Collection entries
== Segment start ==
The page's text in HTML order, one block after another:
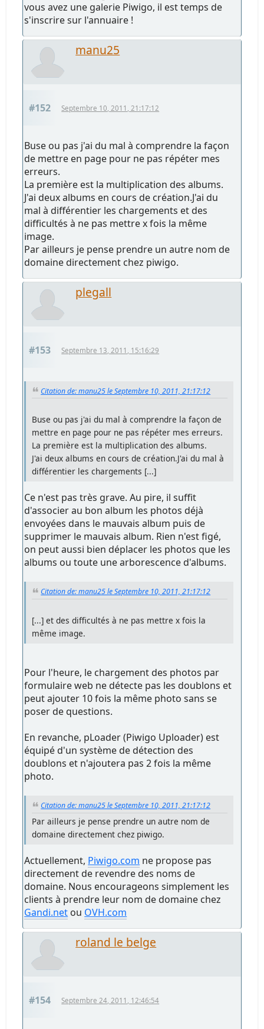
vous avez une galerie Piwigo, il est temps de
s'inscrire sur l'annuaire !
manu25
#152 Septembre 10, 2011, 21:17:12
Buse ou pas j'ai du mal à comprendre la façon
de mettre en page pour ne pas répéter mes
erreurs.
La première est la multiplication des albums.
J'ai deux albums en cours de création.J'ai du
mal à différentier les chargements et des
difficultés à ne pas mettre x fois la même
image.
Par ailleurs je pense prendre un autre nom de
domaine directement chez piwigo.
plegall
#153 Septembre 13, 2011, 15:16:29
Citation de: manu25 le Septembre 10, 2011, 21:17:12
Buse ou pas j'ai du mal à comprendre la façon de
mettre en page pour ne pas répéter mes erreurs.
La première est la multiplication des albums.
J'ai deux albums en cours de création.J'ai du mal à
différentier les chargements [...]
Ce n'est pas très grave. Au pire, il suffit
d'associer au bon album les photos déjà
envoyées dans le mauvais album puis de
supprimer le mauvais album. Rien n'est figé,
on peut aussi bien déplacer les photos que les
albums ou toute une arborescence d'albums.
Citation de: manu25 le Septembre 10, 2011, 21:17:12
[...] et des difficultés à ne pas mettre x fois la
même image.
Pour l'heure, le chargement des photos par
formulaire web ne détecte pas les doublons et
peut ajouter 10 fois la même photo sans se
poser de questions.
En revanche, pLoader (Piwigo Uploader) est
équipé d'un système de détection des
doublons et n'ajoutera pas 2 fois la même
photo.
Citation de: manu25 le Septembre 10, 2011, 21:17:12
Par ailleurs je pense prendre un autre nom de
domaine directement chez piwigo.
Actuellement, Piwigo.com ne propose pas
directement de revendre des noms de
domaine. Nous encourageons simplement les
clients à prendre leur nom de domaine chez
Gandi.net ou OVH.com
roland le belge
#154 Septembre 24, 2011, 12:46:54
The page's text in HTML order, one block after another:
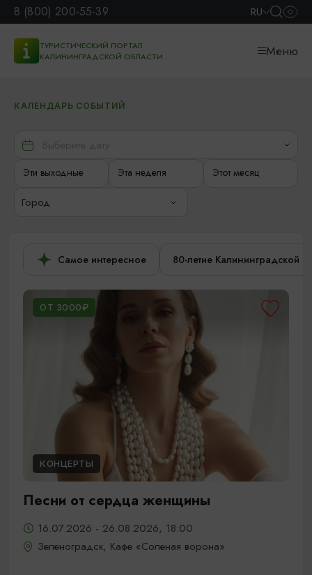
8 (800) 200-55-39 RU
ТУРИСТИЧЕСКИЙ ПОРТАЛ
КАЛИНИНГРАДСКОЙ ОБЛАСТИ
Меню
КАЛЕНДАРЬ СОБЫТИЙ
Эти выходные Эта неделя Этот месяц
Город
Самое интересное 80-летие Калининградской
ОТ 3000₽
КОНЦЕРТЫ
Песни от сердца женщины
16.07.2026 - 26.08.2026, 18:00
Зеленоградск, Кафе «Соленая ворона»
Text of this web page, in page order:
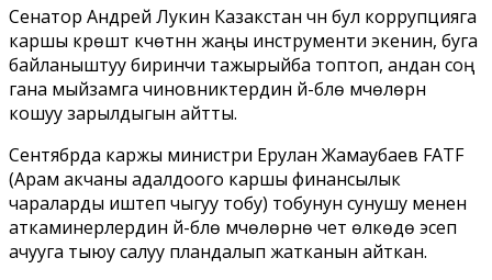
Сенатор Андрей Лукин Казакстан үчүн бул коррупцияга
каршы күрөштү күчөтүүнүн жаңы инструменти экенин, буга
байланыштуу биринчи тажырыйба топтоп, андан соң
гана мыйзамга чиновниктердин үй-бүлө мүчөлөрүн
кошуу зарылдыгын айтты.
Сентябрда каржы министри Ерулан Жамаубаев FATF
(Арам акчаны адалдоого каршы финансылык
чараларды иштеп чыгуу тобу) тобунун сунушу менен
аткаминерлердин үй-бүлө мүчөлөрүнө чет өлкөдө эсеп
ачууга тыюу салуу пландалып жатканын айткан.
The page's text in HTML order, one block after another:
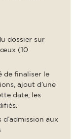
dossier sur
(10
de finaliser le
ajout d’une
date, les
aux
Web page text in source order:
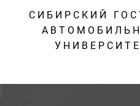
СИБИРСКИЙ
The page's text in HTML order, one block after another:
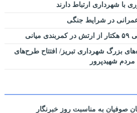
بزرگ شهرداری تبریز/ افتتاح طرح‌های
شهیدپرور
صوفیان به مناسبت روز خبرنگار
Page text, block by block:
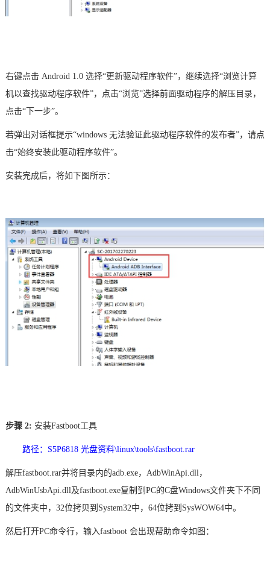
右键点击Android 1.0 选择“更新驱动程序软件”，继续选择“浏览计算
机以查找驱动程序软件”，点击“浏览”选择前面驱动程序的解压目录，
点击“下一步”。
若弹出对话框提示“windows 无法验证此驱动程序软件的发布者”，请点
击“始终安装此驱动程序软件”。
安装完成后，将如下图所示：
步骤 2: 安装Fastboot工具
路径：S5P6818 光盘资料\linux\tools\fastboot.rar
解压fastboot.rar并将目录内的adb.exe，AdbWinApi.dll，
AdbWinUsbApi.dll及fastboot.exe复制到PC的C盘Windows文件夹下不同
的文件夹中，32位拷贝到System32中，64位拷到SysWOW64中。
然后打开PC命令行，输入fastboot 会出现帮助命令如图：
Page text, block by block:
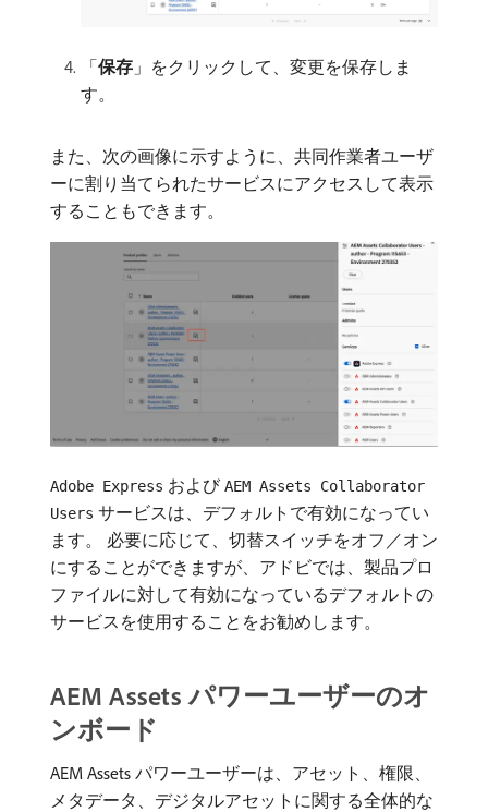
「保存 」をクリックして、変更を保存しま
す。
また、次の画像に示すように、共同作業者ユーザ
ーに割り当てられたサービスにアクセスして表示
することもできます。
Adobe Express およびAEM Assets Collaborator
Users サービスは、デフォルトで有効になってい
ます。 必要に応じて、切替スイッチをオフ／オン
にすることができますが、アドビでは、製品プロ
ファイルに対して有効になっているデフォルトの
サービスを使用することをお勧めします。
AEM Assets パワーユーザーのオ
ンボード
AEM Assets パワーユーザーは、アセット、権限、
メタデータ、デジタルアセットに関する全体的な
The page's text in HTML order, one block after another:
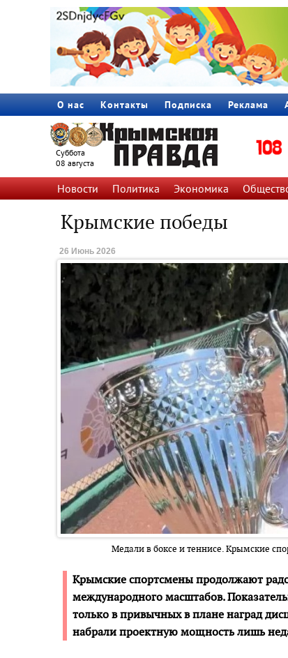
О нас Контакты Подписка Реклама
Суббота
08 августа
Новости Политика Экономика
Крымские победы
26 Июнь 2026
Медали в боксе и теннисе. Крымские
Крымские спортсмены продолжают
международного масштабов.
только в привычных в плане наград
набрали проектную мощность лишь
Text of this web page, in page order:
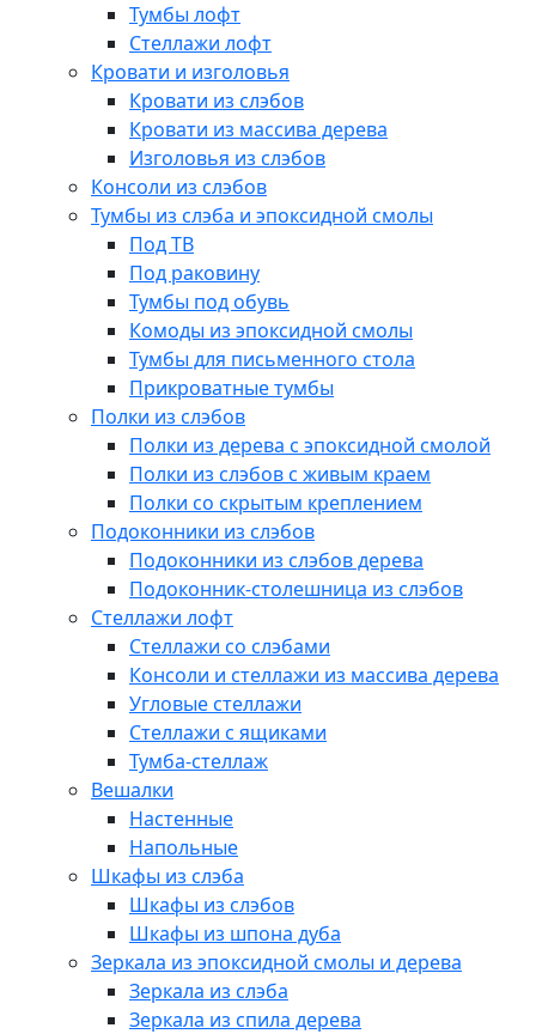
Тумбы лофт
Стеллажи лофт
Кровати и изголовья
Кровати из слэбов
Кровати из массива дерева
Изголовья из слэбов
Консоли из слэбов
Тумбы из слэба и эпоксидной смолы
Под ТВ
Под раковину
Тумбы под обувь
Комоды из эпоксидной смолы
Тумбы для письменного стола
Прикроватные тумбы
Полки из слэбов
Полки из дерева с эпоксидной смолой
Полки из слэбов с живым краем
Полки со скрытым креплением
Подоконники из слэбов
Подоконники из слэбов дерева
Подоконник-столешница из слэбов
Стеллажи лофт
Стеллажи со слэбами
Консоли и стеллажи из массива дерева
Угловые стеллажи
Стеллажи с ящиками
Тумба-стеллаж
Вешалки
Настенные
Напольные
Шкафы из слэба
Шкафы из слэбов
Шкафы из шпона дуба
Зеркала из эпоксидной смолы и дерева
Зеркала из слэба
Зеркала из спила дерева
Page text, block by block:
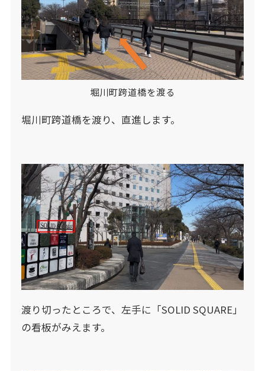
堀川町跨道橋を渡る
堀川町跨道橋を渡り、直進します。
渡り切ったところで、左手に「SOLID SQUARE」
の看板がみえます。
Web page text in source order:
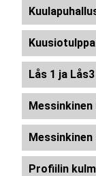
Kuusiotulppa
Lås 1 ja
Profiilin
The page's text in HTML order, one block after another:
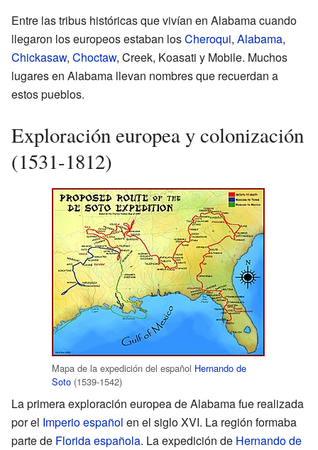
Entre las tribus históricas que vivían en Alabama cuando
llegaron los europeos estaban losCheroqui, Alabama,
Chickasaw, Choctaw, Creek, Koasati y Mobile. Muchos
lugares en Alabama llevan nombres que recuerdan a
estos pueblos.
Exploración europea y colonización
(1531-1812)
Mapa de la expedición del español Hernando de
Soto (1539-1542)
La primera exploración europea de Alabama fue realizada
por el Imperio español en el siglo XVI. La región formaba
parte de Florida española. La expedición de Hernando de
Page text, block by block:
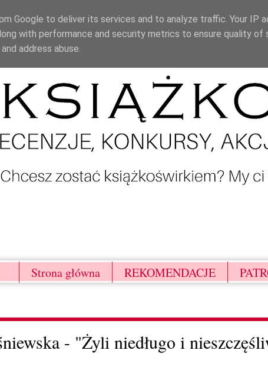
Strona główna REKOMENDACJE
- "Żyli niedługo i
Google to deliver its services and to analyze traffic. Your IP
with performance and security metrics to ensure quality of
address abuse.
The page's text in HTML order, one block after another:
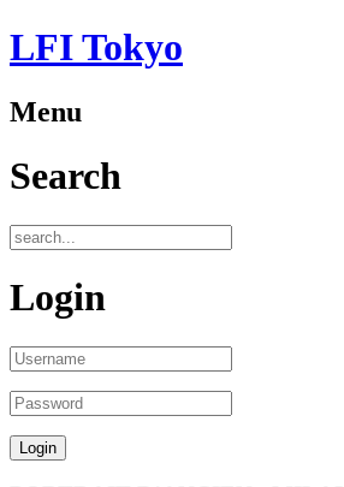
LFI Tokyo
Menu
Search
Login
== Segment end ==
=== Problem to solve ===
From the line containing "にすることができますが、アドビでは、製品プロ" through the line containing "Chickasaw, Choctaw, Creek, Koasati", copy every line above exactly, without pictures.

=== Result of this exercise ===
にすることができますが、アドビでは、製品プロ
ファイルに対して有効になっているデフォルトの
サービスを使用することをお勧めします。
AEM Assets パワーユーザーのオ
ンボード
AEM Assets パワーユーザーは、アセット、権限、
メタデータ、デジタルアセットに関する全体的な
The page's text in HTML order, one block after another:
О нас Контакты Подписка Реклама
Суббота
08 августа
Новости Политика Экономика
Крымские победы
26 Июнь 2026
Медали в боксе и теннисе. Крымские
Крымские спортсмены продолжают
международного масштабов.
только в привычных в плане наград
набрали проектную мощность лишь
Text of this web page, in page order:
Тумбы лофт
Стеллажи лофт
Кровати и изголовья
Кровати из слэбов
Кровати из массива дерева
Изголовья из слэбов
Консоли из слэбов
Тумбы из слэба и эпоксидной смолы
Под ТВ
Под раковину
Тумбы под обувь
Комоды из эпоксидной смолы
Тумбы для письменного стола
Прикроватные тумбы
Полки из слэбов
Полки из дерева с эпоксидной смолой
Полки из слэбов с живым краем
Полки со скрытым креплением
Подоконники из слэбов
Подоконники из слэбов дерева
Подоконник-столешница из слэбов
Стеллажи лофт
Стеллажи со слэбами
Консоли и стеллажи из массива дерева
Угловые стеллажи
Стеллажи с ящиками
Тумба-стеллаж
Вешалки
Настенные
Напольные
Шкафы из слэба
Шкафы из слэбов
Шкафы из шпона дуба
Зеркала из эпоксидной смолы и дерева
Зеркала из слэба
Зеркала из спила дерева
Page text, block by block:
堀川町跨道橋を渡る
堀川町跨道橋を渡り、直進します。
渡り切ったところで、左手に「SOLID SQUARE」
の看板がみえます。
Web page text in source order:
Kuusiotulppa
Lås 1 ja
Profiilin
The page's text in HTML order, one block after another:
Entre las tribus históricas que vivían en Alabama cuando
llegaron los europeos estaban losCheroqui, Alabama,
Chickasaw, Choctaw, Creek, Koasati y Mobile. Muchos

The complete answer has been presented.